• イワヤジュンコ

人と動物が幸せに暮らす街



そういえば、とコーヒーを淹れながら彼女は言う。

「ふてぶてしいやつがいるのよ」

ふてぶてしい。へえ。いったいどこに?


彼女の目の動きを追って、何気なく庭に目をやる。 「庭よ、庭」

ふむ。それは、あいつか。 「・・・そう。あいつ」 日差しが当たる一番良い場所。気持ちよさそうにへそ天で眠っている野良ネコを発見。確かにふてぶてしい。なんでも昨夜は窓の枠にしがみついて、一時間でも二時間でも、リビングを覗いていたのだとか。 「庭の花に水をあげようとして外に出ても、どかないの。ずっと寝てる。私が近づいても、平気な顔。野良猫ってもっとびくびくしているものだと思っていたわよ」


それはふてぶてしい。ド根性猫だ。このへんのボス猫だろうか。

確かに貫禄はある。でも見ない顔だ。どこからか迷い込んできたのだろうか。それとも、ほんとは全然ふてぶてしくなくてド天然猫か。
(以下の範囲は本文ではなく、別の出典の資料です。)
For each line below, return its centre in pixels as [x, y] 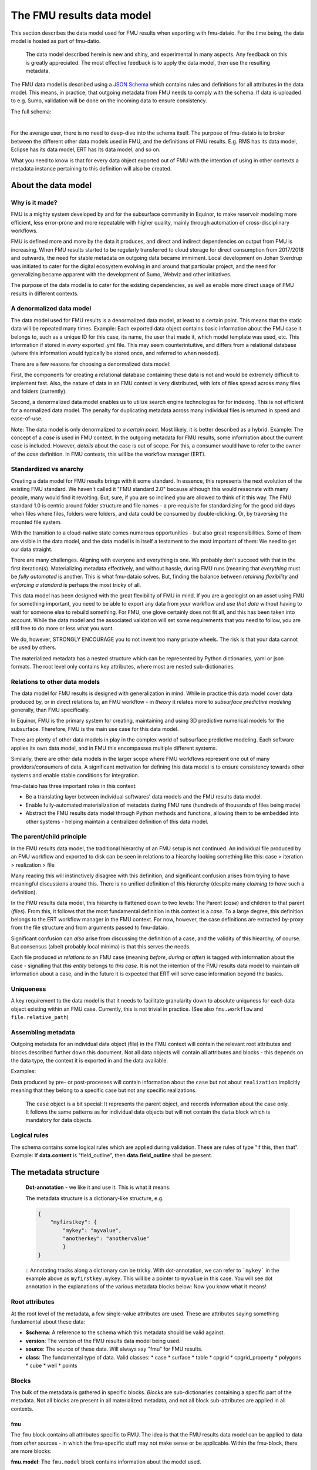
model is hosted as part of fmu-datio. [56, 41]
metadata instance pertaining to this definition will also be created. [91, 169]
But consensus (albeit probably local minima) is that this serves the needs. [101, 947]
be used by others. [34, 647]
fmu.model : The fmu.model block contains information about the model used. [106, 1462]
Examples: [23, 1071]
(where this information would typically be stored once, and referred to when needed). [115, 353]
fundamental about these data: [48, 1322]

なわばりを追いやられ、たどり着いたか。


「うちにはもう4匹も保護猫がいるんだから、勝手に居ついてもらっちゃ困るわけよ。だってかわいくなっちゃうじゃない」


そうだよねえ。情に流され早や数年。この家には猫が途切れたことがない。それもぜんぶ、保護猫。
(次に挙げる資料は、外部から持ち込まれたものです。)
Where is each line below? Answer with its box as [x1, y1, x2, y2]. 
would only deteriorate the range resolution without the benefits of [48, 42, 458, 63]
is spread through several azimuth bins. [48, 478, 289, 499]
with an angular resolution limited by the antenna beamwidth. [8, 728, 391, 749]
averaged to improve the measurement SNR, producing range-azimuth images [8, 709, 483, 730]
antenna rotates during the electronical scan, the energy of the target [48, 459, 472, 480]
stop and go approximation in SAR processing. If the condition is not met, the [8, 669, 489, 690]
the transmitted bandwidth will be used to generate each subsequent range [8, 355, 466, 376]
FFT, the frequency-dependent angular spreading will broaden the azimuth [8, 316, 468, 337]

「あなたは長い付き合いだからわかると思うけど、私はこう見えても筋金入りの猫好きなの。今は猫にとって、不遇の時代でしょ。野生の猫よ。どこに住んだっていいはずなのに、棒で叩かれて追いやられたり、水や熱湯をかけられたり。そりゃあね!丹精込めて育てた花の横に、粗相されたときは私だって怒り狂ったわよ。でも、仕方ないじゃない。なんでもかんでも、人間がいいようにはコントロールできないわよ」


ずーっと、おんなじこと言ってるね。君は。僕と一緒に暮らし始めたときから。


「見て。こんなチラシをもらったの。地域猫活動だって。ふふふ、『人と動物が、幸せ!に暮らすプロジェクト』だって。こんな活動をしている人がいるんだねえ。世の中捨てたもんじゃない。しかもこれ、環境庁が後押ししているらしいよ」 ユル~い猫のイラストが描かれた、パステルカラーのチラシ。 「なんだかこのにゃんこのイラスト、あなたに似てるじゃない?」 彼女が僕の喉を指でなでる。

そうかい?似てるかな?

「ねえ、庭のふてぶてしいコを迎え入れたら、うまくやってくれる? いつもみたいにさ。先住猫のプライドを傷つけるようなことはしません、て」 はぁ。どうせそんなことだろうと思ったよ。 君は困っているコを見ているとほっとけないんだ。

でも、僕と君は、だいぶ長いことうまくやってる。

僕は君が理解できないし、君も僕を理解できない。

趣味も、休日の過ごし方も、全然違う。僕は君一筋で、ごはんも決まったカリカリじゃないとダメ。君は優しくって気が多くて、なんだって食べる。

共通点なんてない。「わかるよ~」って言えない。だってわかんないし。


だけど、一緒にいる。すごいよね。同じ人間だったら到底できないことさ。 「なんで理解してくれないの!」ってなっちゃうもん。 理解できないことが許される関係って、最高じゃん、って思うんだよね。 『人と動物が幸せ!に暮らすプロジェクト』か。 うん、まあ。僕たちはとっくの昔に、ね。



 

環境庁推進の地域猫活動、普及チラシのご依頼を受けて、オールイラストのチラシを作成しました。地域猫活動は現在、日本全国に広がっているそうです^^

昔は、野良猫と同じくらい、野良犬もたくさんいました。

我が家のまわりは森、林、山です。ハクビシンもいればたぬきも、アナグマも、猿も、カモシカも熊もいます。蛇もいます。猫と同じ「野生」「人の手で飼育されていない動物」ですが、彼らが生活圏内に入っても近所の人たちは黙認しています。

でも、猫は迫害されてしまう。 それだけ猫は人間の生活に近い身近な動物、ということなのでしょうけれど……。

この活動、この普及チラシで、少しでも人と動物が共生できる世界が来ることを願って。